8. Anti-Tumor Activity of 4-C-3 and Engineered E. coli CHOX.sup.+ Bacteria in Human Lung, Breast and Liver Cancer Models.

[0177] To investigate the anti-tumor activity of 4-C-3 in other cancer cells, MTT assay was conducted in a panel of human and mice lung cancer cell lines (A549, Calu-3, H1299, LA795, and LLC) (FIG. 17a-e), human breast cancer cell lines (HCC1806, MCF-7, MDA-MB-231) (FIG. 17f-h), and human liver cancer cell lines (Hepg2, Hep3b, HUH7) (FIG. 17i-k) treated with 4-C-3 at indicated dosages for 48 h. As shown in FIG. 17, 4-C-3 exhibited significant inhibitory effects on the growth of these cell lines as compared with the vehicle (0.1% ethanol), suggesting its efficacy against lung cancers.

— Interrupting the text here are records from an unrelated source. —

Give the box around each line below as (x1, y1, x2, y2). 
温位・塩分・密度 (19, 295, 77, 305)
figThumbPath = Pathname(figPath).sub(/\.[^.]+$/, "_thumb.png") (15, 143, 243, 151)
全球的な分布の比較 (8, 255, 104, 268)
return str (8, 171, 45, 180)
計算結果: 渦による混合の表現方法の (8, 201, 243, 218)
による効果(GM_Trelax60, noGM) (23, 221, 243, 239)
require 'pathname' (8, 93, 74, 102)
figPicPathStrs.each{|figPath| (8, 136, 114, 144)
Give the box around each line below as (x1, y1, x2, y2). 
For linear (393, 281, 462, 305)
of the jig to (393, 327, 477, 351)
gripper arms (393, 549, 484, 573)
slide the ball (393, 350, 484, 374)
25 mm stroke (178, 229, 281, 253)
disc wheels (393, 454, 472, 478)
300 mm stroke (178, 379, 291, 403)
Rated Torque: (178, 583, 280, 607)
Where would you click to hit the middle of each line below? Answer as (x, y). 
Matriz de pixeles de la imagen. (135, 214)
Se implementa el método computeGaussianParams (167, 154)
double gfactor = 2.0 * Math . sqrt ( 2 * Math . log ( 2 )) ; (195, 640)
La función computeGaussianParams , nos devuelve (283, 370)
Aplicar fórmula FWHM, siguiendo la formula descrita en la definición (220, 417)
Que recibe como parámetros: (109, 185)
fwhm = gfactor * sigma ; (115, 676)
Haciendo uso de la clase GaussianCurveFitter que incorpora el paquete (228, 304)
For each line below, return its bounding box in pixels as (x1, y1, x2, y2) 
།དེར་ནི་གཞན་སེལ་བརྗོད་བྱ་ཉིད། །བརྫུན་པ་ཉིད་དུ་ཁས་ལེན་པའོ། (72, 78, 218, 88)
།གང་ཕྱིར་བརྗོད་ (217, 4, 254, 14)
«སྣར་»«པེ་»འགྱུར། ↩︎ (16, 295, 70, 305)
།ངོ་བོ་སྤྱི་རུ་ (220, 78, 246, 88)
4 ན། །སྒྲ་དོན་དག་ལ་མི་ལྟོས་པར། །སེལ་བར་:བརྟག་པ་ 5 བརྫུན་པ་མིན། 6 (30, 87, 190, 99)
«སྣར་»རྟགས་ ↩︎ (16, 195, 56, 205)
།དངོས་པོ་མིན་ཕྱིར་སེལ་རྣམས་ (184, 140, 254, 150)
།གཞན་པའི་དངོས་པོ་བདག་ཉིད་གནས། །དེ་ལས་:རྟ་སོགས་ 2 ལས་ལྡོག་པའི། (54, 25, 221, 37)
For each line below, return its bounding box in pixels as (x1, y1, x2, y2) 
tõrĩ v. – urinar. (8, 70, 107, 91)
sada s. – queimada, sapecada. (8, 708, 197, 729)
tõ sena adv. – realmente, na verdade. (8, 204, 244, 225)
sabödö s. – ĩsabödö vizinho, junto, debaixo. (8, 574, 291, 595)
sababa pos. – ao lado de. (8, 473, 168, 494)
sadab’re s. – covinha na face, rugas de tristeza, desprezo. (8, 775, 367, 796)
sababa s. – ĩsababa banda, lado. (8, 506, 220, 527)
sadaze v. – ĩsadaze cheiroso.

[0178] Furthermore, to investigate the in vivo therapeutic efficacy of engineered E. coli CHOX.sup.+ bacteria in additional cancer models, C57BL/6 mice were subcutaneously inoculated with either EO771 cells (for the breast cancer model) or LLC cells (for the lung cancer model) into both flanks. Following treatment initiation, intratumoral administration of E. coli CHOX.sup.+ bacteria, but not E. coli CHOX.sup. bacteria, resulted in a significant reduction in tumor growth (FIG. 18a-c, e-h). Moreover, levels of 4-C-3 were markedly increased in tumors treated with CHOX.sup.+ bacteria (FIG. 18d, h), confirming both the successful conversion of 4-C-3 to the tumor microenvironment by the engineered bacteria and the therapeutic effect in different cancer models.